The plaintiff further testified that on January 9, 1931, he went to the address which Martin had given him and found that it was an automobile salesroom; that he there met Martin, who introduced him to the defendant, Caldwell; that, following some general conversation, he indorsed the $400 check and handed it to Caldwell at Martin’s suggestion, the latter writing out and giving him the following receipt: “Jan. 9, 1931. Received from Dr. Adolph W. Eckstein four hundred dollars in Full Payment for one 1930 Ford Coach — $400—Motor number A-3375926 — Acme Motor Sales, Cranston, R. I. by Edward Martin”; and that *144 he, the plaintiff, then received the car and drove away. The check above mentioned, which is indorsed by the plaintiff and the defendant but not by Martin, was introduced in evidence.

Thé evidence shows that within a week or so thereafter, the car, being a stolen car, was taken from the plaintiff by the police. Following an unsuccessful attempt to adjust the matter, the plaintiff sued Martin for the $400 and recovered judgment in that case. When Martin did not pay this judgment, the plaintiff instituted supplementary proceedings against him, and in the course of Martin’s examination in these proceedings, the plaintiff, according to his testimony in the instant case, learned for the first time that the defendant was “the real owner of that car and had been the real seller.” He thereupon brought this suit against the defendant.

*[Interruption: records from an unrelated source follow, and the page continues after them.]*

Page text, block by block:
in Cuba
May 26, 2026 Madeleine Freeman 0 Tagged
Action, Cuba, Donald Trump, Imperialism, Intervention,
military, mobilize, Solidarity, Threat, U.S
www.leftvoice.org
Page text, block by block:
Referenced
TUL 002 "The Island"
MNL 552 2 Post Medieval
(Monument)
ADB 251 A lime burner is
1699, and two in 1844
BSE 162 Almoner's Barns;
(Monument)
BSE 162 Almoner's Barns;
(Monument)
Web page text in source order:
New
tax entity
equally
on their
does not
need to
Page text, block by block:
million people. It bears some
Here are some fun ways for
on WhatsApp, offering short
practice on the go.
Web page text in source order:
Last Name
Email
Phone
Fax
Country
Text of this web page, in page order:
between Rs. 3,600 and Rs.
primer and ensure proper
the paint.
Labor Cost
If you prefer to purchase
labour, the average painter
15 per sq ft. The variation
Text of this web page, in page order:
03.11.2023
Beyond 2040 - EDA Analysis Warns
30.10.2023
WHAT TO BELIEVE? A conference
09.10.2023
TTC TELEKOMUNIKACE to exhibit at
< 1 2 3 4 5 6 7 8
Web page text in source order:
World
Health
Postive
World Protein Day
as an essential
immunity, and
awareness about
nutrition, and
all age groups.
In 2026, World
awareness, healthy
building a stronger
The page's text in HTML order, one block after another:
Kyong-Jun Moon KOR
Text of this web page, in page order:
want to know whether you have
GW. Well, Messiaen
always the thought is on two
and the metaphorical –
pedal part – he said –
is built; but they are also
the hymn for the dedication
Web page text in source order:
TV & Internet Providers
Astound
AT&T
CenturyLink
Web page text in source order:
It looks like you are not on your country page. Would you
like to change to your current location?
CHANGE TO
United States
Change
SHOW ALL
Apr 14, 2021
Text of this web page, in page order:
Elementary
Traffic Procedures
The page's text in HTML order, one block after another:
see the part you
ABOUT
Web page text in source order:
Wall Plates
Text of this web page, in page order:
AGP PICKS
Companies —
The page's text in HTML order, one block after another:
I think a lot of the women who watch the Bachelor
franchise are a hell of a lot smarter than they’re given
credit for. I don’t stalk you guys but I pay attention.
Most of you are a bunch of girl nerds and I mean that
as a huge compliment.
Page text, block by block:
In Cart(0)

The defendant’s testimony in substance is that his principal business was financing automobile dealers, but that he also bought and sold automobiles on his own account; that, while he had financial dealings with Martin, the latter never acted as his agent in buying and selling automobiles; that he bought the car involved in this case on January 5, 1931 from one Ralph De Lulla, and had sold it to Martin; that he was not at his salesroom on January 9, 1931, when the plaintiff testified he was there with Martin; that he had not received the check for $400 from the plaintiff at that time and place, and that the first time he saw the plaintiff was at the original trial of this case in the district court.

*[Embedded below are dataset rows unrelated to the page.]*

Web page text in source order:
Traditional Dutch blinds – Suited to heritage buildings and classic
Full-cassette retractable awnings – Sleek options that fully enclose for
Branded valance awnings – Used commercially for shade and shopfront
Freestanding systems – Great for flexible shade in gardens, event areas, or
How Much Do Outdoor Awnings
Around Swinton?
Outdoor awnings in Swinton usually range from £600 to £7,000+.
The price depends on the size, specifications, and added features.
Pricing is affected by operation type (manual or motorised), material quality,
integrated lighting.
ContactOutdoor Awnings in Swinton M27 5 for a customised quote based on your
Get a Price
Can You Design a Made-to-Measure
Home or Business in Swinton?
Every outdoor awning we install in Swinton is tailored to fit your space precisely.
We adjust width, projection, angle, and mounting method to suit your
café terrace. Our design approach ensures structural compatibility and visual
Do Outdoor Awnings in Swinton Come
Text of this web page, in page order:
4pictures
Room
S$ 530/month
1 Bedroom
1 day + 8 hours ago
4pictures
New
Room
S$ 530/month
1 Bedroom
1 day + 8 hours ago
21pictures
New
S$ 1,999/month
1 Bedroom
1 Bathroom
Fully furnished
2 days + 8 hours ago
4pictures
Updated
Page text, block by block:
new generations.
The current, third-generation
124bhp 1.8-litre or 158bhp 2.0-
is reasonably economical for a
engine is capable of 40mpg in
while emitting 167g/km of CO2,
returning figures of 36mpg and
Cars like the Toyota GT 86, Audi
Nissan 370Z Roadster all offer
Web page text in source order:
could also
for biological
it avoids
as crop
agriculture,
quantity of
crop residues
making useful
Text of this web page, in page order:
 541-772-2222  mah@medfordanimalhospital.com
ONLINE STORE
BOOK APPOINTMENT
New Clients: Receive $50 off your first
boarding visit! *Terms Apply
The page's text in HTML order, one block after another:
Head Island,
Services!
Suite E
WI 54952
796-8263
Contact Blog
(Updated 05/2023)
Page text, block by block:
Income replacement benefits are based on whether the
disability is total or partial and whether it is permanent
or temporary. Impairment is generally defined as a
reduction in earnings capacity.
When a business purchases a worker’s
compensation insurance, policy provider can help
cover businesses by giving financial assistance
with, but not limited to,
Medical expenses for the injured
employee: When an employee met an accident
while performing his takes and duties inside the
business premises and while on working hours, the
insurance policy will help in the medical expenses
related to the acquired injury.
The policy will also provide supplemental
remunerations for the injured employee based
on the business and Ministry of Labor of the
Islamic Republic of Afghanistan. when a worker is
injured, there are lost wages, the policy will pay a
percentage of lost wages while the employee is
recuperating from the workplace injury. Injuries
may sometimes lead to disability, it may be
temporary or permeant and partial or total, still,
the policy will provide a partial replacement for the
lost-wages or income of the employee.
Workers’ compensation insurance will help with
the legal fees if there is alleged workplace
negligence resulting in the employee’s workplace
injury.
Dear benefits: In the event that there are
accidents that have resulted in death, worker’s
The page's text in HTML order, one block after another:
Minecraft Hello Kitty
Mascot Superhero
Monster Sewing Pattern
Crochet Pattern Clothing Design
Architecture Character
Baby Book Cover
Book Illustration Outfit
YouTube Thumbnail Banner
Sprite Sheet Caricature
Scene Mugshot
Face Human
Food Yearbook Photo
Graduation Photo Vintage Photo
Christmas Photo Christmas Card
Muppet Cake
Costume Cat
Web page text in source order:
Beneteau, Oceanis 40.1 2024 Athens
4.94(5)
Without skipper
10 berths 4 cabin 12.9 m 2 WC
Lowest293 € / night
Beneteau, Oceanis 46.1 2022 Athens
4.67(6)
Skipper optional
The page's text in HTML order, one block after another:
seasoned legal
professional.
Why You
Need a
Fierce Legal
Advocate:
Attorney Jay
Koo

Martin, who appeared as a witness for the defendant in the superior court, testified that he alone did business under the name of the Acme Motor Sales; that he carried no bank account, and that he personally owned the car in question. Concerning the final step in the sale of that car to the plaintiff, he testified as follows: “He (referring to the plaintiff) told me he would buy it but he had to wait a few days to get the money on account of being an interne, so I sold him *145 the automobile and I am pretty sure he gave me a check for the automobile and I give him the bill of sale of the car. That is as much as I know.” In direct examination he testified as follows respecting the check for $400: Q. “Now, then, have you seen this check marked ‘Plaintiff’s Exhibit 1’ which bears the endorsement of Mr. Caldwell?” A. “I think I received the check.” Q. “And do you recall turning it over to Mr. Caldwell?” A. “What is that?” Q. “Do you recall turning it over to Mr. Caldwell?” A. “Either him or his bookkeeper. I wouldn’t recollect right now.” Q. “Well, now, were you doing business generally with Mr. Caldwell at that time?” A. “He discounted my paper; that is, discounted my lease and notes.”

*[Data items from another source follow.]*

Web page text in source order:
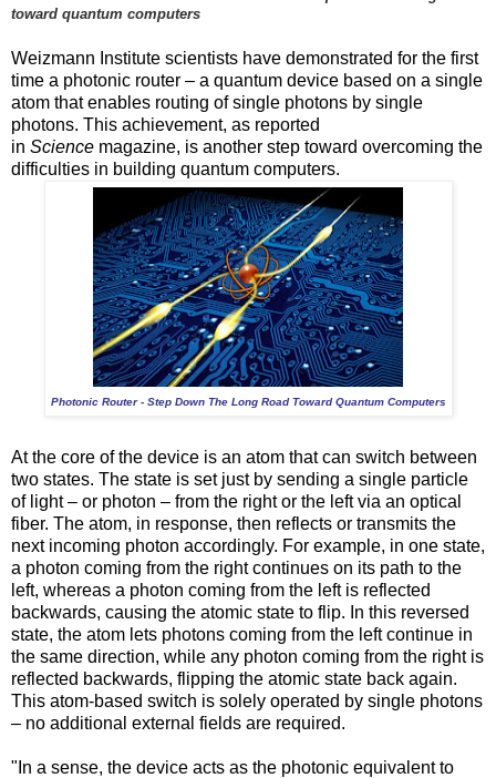
toward quantum computers
Weizmann Institute scientists have demonstrated for the first
time a photonic router – a quantum device based on a single
atom that enables routing of single photons by single
photons. This achievement, as reported
in Science magazine, is another step toward overcoming the
difficulties in building quantum computers.
Photonic Router - Step Down The Long Road Toward Quantum Computers
At the core of the device is an atom that can switch between
two states. The state is set just by sending a single particle
of light – or photon – from the right or the left via an optical
fiber. The atom, in response, then reflects or transmits the
next incoming photon accordingly. For example, in one state,
a photon coming from the right continues on its path to the
left, whereas a photon coming from the left is reflected
backwards, causing the atomic state to flip. In this reversed
state, the atom lets photons coming from the left continue in
the same direction, while any photon coming from the right is
reflected backwards, flipping the atomic state back again.
This atom-based switch is solely operated by single photons
– no additional external fields are required.
"In a sense, the device acts as the photonic equivalent to
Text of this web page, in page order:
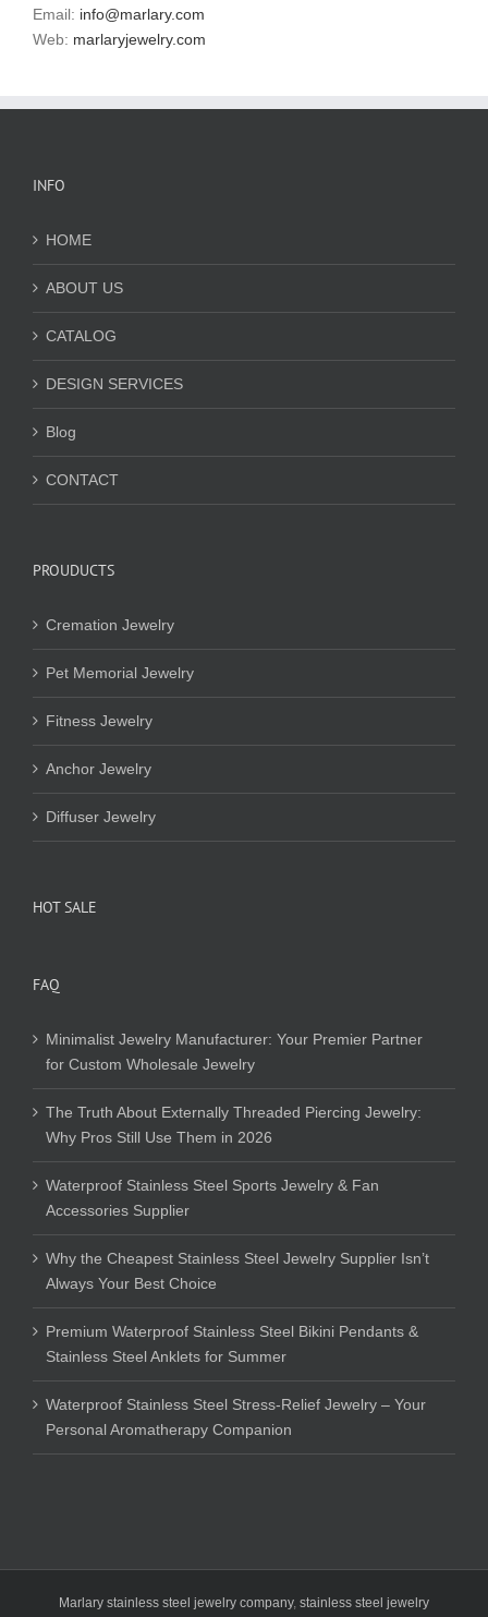
Email: info@marlary.com
Web: marlaryjewelry.com
INFO
HOME
ABOUT US
CATALOG
DESIGN SERVICES
Blog
CONTACT
PROUDUCTS
Cremation Jewelry
Pet Memorial Jewelry
Fitness Jewelry
Anchor Jewelry
Diffuser Jewelry
HOT SALE
FAQ
Minimalist Jewelry Manufacturer: Your Premier Partner
for Custom Wholesale Jewelry
The Truth About Externally Threaded Piercing Jewelry:
Why Pros Still Use Them in 2026
Waterproof Stainless Steel Sports Jewelry & Fan
Accessories Supplier
Why the Cheapest Stainless Steel Jewelry Supplier Isn’t
Always Your Best Choice
Premium Waterproof Stainless Steel Bikini Pendants &
Stainless Steel Anklets for Summer
Waterproof Stainless Steel Stress-Relief Jewelry – Your
Personal Aromatherapy Companion
Marlary stainless steel jewelry company, stainless steel jewelry
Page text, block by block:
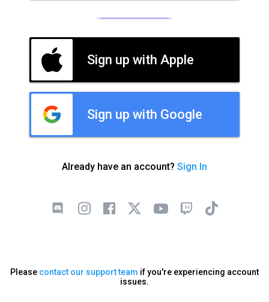
Sign up with Apple
Sign up with Google
Already have an account? Sign In
Please contact our support team if you're experiencing account
issues.

Ralph De Lulla testified that about January 5, 1931, he sold the car in question to Martin and delivered it to the latter’s lot in Cranston, but that he was paid by Caldwell with his check. It appears in evidence that on April 22, 1931, Caldwell obtained judgment against De Lulla for this car. We find nothing in the evidence showing that Martin made any claim or demand on Caldwell or that any adjustment was made between them for the money that was allegedly paid by Martin to Caldwell when Martin claims to have bought the car from him.

The defendant moved for a directed verdict at the close of all the evidence, claiming that there was no competent evidence “showing any existing agency between Martin and Caldwell”. This is the ground of his fourth exception. In support of this contention, he argues that because there is testimony that Caldwell sold the car to Martin and that the latter paid for it, the doctrine of undisclosed principal does not apply, as there is “not one scintilla of evidence . . . to disprove that the relation of Caldwell to Martin and Martin to Caldwell in relation to the car in question was anything but that of buyer and seller, vendor and vendee, and that full consideration passed between the parties.” If the testimony of the defendant and of Martin were the *146 only testimony in the case, this argument might carry some force, but that is not the case here. On a motion for a directed verdict by a defendant, the trial justice is bound to consider all the evidence and the reasonable inferences therefrom, and to construe all such evidence and inferences most favorably to the plaintiff. Ordinarily, the question of agency depends to a great extent upon the facts in evidence. In the instant case, the true relation between the defendant and Martin, when the latter claims to have sold the car to the plaintiff, was a question of fact. The testimony on this point was conflicting and reasonably open to different interpretations, depending upon what and whose testimony was believed. The defendant’s motion for a directed verdict was properly denied, and his fourth exception is overruled.

The court adjourned for the day immediately after the trial justice made the ruling that we have just considered. When court reconvened the following morning, the defendant renewed his motion for a directed verdict on the ground that, having brought suit and recovered judgment against Martin, the plaintiff had elected his remedy and could not thereafter sue Caldwell, even though Caldwell were an undisclosed principal.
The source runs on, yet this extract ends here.